## Assignment:
Take the data below and extract the lines from the one with "unit1 or something like that. [79, 924]" to the one with "modified simulator for", inclusive, exactly as written.

## Data for this exercise:
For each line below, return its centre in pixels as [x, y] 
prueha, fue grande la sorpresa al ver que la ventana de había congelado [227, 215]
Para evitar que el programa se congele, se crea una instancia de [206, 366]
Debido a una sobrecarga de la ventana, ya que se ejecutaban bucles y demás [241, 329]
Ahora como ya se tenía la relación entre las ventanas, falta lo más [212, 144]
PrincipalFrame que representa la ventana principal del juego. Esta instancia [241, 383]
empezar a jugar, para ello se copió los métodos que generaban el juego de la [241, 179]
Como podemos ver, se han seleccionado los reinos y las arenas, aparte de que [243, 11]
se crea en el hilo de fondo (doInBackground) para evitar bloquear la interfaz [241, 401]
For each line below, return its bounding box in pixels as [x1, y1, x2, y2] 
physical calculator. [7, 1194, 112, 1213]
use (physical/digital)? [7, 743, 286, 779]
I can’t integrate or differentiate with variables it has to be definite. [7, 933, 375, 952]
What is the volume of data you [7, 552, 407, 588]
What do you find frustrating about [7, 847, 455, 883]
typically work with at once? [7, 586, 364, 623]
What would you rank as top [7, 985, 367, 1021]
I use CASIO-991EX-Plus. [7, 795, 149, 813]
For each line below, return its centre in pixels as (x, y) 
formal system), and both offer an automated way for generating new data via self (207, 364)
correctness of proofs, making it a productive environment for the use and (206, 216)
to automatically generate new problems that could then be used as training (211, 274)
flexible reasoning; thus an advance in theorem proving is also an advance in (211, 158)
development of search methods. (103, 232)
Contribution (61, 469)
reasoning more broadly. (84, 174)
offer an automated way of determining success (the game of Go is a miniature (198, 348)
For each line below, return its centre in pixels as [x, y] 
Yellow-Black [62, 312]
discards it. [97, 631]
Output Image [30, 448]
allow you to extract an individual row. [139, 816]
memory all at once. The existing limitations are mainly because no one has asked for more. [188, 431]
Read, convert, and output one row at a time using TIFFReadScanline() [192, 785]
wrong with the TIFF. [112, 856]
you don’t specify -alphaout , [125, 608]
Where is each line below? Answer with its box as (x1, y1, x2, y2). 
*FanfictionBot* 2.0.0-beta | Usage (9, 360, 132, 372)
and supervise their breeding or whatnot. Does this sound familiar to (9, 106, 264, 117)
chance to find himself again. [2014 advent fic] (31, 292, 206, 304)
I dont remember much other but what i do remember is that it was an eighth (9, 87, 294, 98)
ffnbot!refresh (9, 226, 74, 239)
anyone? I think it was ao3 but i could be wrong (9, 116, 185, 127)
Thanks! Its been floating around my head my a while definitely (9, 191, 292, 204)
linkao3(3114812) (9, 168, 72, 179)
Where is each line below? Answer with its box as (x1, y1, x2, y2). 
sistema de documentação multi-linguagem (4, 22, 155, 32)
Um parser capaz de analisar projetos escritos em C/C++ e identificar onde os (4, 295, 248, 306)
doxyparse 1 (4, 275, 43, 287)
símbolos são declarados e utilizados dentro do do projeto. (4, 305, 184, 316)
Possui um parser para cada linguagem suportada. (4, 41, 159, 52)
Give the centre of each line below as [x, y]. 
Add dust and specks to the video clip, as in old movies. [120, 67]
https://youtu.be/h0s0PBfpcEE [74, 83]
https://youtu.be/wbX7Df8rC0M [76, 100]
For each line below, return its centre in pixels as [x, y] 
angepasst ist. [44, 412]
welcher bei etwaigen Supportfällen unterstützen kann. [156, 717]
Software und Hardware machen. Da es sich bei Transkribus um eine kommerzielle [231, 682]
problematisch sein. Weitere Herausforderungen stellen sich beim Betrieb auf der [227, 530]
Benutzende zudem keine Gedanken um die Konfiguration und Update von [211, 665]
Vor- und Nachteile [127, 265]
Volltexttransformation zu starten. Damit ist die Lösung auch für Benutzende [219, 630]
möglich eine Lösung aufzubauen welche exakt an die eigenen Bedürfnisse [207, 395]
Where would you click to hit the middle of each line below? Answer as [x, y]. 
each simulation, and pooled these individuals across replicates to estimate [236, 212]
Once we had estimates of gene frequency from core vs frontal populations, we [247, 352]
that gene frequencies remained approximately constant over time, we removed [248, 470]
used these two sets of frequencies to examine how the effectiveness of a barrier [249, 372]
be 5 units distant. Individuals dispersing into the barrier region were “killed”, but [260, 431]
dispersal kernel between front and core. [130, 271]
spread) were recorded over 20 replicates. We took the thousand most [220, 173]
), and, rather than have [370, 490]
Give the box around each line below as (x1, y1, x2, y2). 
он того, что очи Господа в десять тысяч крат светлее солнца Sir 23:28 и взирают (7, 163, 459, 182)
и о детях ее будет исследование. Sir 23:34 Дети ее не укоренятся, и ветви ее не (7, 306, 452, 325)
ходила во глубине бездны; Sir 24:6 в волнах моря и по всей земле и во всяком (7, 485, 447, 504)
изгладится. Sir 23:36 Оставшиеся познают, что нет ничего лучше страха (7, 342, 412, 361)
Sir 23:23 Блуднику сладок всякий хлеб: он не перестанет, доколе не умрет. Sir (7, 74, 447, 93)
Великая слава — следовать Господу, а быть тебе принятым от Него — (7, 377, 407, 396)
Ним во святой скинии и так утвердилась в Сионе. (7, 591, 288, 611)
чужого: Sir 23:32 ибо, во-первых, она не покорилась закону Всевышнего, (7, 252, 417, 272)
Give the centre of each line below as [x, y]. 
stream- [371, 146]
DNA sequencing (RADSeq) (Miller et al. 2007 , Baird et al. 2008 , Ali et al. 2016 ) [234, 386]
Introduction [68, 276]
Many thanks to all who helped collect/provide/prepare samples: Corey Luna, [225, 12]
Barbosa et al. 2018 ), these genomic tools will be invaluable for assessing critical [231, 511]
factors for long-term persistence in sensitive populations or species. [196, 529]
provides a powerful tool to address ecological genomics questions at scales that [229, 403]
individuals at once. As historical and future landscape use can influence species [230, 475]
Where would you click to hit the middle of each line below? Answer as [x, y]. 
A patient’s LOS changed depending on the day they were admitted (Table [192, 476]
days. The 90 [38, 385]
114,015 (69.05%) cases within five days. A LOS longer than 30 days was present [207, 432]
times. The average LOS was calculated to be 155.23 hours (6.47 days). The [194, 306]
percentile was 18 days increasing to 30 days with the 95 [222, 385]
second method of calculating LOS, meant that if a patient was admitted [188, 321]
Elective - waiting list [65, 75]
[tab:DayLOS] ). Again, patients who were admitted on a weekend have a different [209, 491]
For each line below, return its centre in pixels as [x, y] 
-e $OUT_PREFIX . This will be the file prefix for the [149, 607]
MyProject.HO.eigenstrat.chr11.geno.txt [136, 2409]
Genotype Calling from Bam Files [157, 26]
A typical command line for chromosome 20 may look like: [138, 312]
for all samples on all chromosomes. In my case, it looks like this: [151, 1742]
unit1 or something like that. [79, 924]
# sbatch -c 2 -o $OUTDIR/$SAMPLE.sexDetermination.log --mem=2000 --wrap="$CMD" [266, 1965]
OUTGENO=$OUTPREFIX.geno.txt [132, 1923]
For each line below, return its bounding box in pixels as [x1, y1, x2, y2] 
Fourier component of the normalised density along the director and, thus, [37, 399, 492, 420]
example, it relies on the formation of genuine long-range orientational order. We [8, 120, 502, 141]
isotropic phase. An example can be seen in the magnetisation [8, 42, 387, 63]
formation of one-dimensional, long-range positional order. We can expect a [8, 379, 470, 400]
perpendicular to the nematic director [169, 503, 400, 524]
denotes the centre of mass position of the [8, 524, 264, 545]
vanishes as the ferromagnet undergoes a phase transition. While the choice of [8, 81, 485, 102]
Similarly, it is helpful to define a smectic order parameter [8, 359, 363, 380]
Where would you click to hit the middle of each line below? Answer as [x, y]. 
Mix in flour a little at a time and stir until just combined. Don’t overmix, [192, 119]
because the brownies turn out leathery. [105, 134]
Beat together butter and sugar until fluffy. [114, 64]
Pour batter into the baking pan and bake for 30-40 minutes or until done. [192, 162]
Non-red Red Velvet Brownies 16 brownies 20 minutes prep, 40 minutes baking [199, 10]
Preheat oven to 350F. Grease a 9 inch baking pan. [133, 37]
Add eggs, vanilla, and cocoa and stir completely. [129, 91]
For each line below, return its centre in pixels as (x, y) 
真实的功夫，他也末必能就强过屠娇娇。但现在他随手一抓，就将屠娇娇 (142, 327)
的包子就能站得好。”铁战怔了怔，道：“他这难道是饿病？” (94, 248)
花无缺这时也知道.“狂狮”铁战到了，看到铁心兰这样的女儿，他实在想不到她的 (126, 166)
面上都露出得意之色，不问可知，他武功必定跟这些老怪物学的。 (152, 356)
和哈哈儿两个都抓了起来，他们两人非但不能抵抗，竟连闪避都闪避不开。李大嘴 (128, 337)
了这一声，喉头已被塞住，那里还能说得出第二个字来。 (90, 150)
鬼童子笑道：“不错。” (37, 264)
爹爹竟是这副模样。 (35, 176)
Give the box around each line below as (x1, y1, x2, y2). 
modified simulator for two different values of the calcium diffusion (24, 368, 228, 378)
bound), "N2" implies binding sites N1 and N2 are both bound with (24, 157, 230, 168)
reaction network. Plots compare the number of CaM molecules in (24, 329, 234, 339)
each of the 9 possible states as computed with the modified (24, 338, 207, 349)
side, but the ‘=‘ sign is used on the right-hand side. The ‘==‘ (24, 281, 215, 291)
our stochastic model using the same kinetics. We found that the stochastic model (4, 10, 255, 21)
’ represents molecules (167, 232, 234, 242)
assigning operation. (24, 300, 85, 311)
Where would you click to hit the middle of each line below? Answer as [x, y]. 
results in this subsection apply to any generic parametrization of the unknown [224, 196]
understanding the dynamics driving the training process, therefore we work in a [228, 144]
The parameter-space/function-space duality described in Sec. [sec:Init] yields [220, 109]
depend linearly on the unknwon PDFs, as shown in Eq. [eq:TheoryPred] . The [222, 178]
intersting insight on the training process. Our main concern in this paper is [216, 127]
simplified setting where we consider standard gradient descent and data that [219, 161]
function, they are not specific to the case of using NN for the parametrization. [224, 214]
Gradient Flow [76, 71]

## Response to the task:
unit1 or something like that. [79, 924]
# sbatch -c 2 -o $OUTDIR/$SAMPLE.sexDetermination.log --mem=2000 --wrap="$CMD" [266, 1965]
OUTGENO=$OUTPREFIX.geno.txt [132, 1923]
For each line below, return its bounding box in pixels as [x1, y1, x2, y2] 
Fourier component of the normalised density along the director and, thus, [37, 399, 492, 420]
example, it relies on the formation of genuine long-range orientational order. We [8, 120, 502, 141]
isotropic phase. An example can be seen in the magnetisation [8, 42, 387, 63]
formation of one-dimensional, long-range positional order. We can expect a [8, 379, 470, 400]
perpendicular to the nematic director [169, 503, 400, 524]
denotes the centre of mass position of the [8, 524, 264, 545]
vanishes as the ferromagnet undergoes a phase transition. While the choice of [8, 81, 485, 102]
Similarly, it is helpful to define a smectic order parameter [8, 359, 363, 380]
Where would you click to hit the middle of each line below? Answer as [x, y]. 
Mix in flour a little at a time and stir until just combined. Don’t overmix, [192, 119]
because the brownies turn out leathery. [105, 134]
Beat together butter and sugar until fluffy. [114, 64]
Pour batter into the baking pan and bake for 30-40 minutes or until done. [192, 162]
Non-red Red Velvet Brownies 16 brownies 20 minutes prep, 40 minutes baking [199, 10]
Preheat oven to 350F. Grease a 9 inch baking pan. [133, 37]
Add eggs, vanilla, and cocoa and stir completely. [129, 91]
For each line below, return its centre in pixels as (x, y) 
真实的功夫，他也末必能就强过屠娇娇。但现在他随手一抓，就将屠娇娇 (142, 327)
的包子就能站得好。”铁战怔了怔，道：“他这难道是饿病？” (94, 248)
花无缺这时也知道.“狂狮”铁战到了，看到铁心兰这样的女儿，他实在想不到她的 (126, 166)
面上都露出得意之色，不问可知，他武功必定跟这些老怪物学的。 (152, 356)
和哈哈儿两个都抓了起来，他们两人非但不能抵抗，竟连闪避都闪避不开。李大嘴 (128, 337)
了这一声，喉头已被塞住，那里还能说得出第二个字来。 (90, 150)
鬼童子笑道：“不错。” (37, 264)
爹爹竟是这副模样。 (35, 176)
Give the box around each line below as (x1, y1, x2, y2). 
modified simulator for two different values of the calcium diffusion (24, 368, 228, 378)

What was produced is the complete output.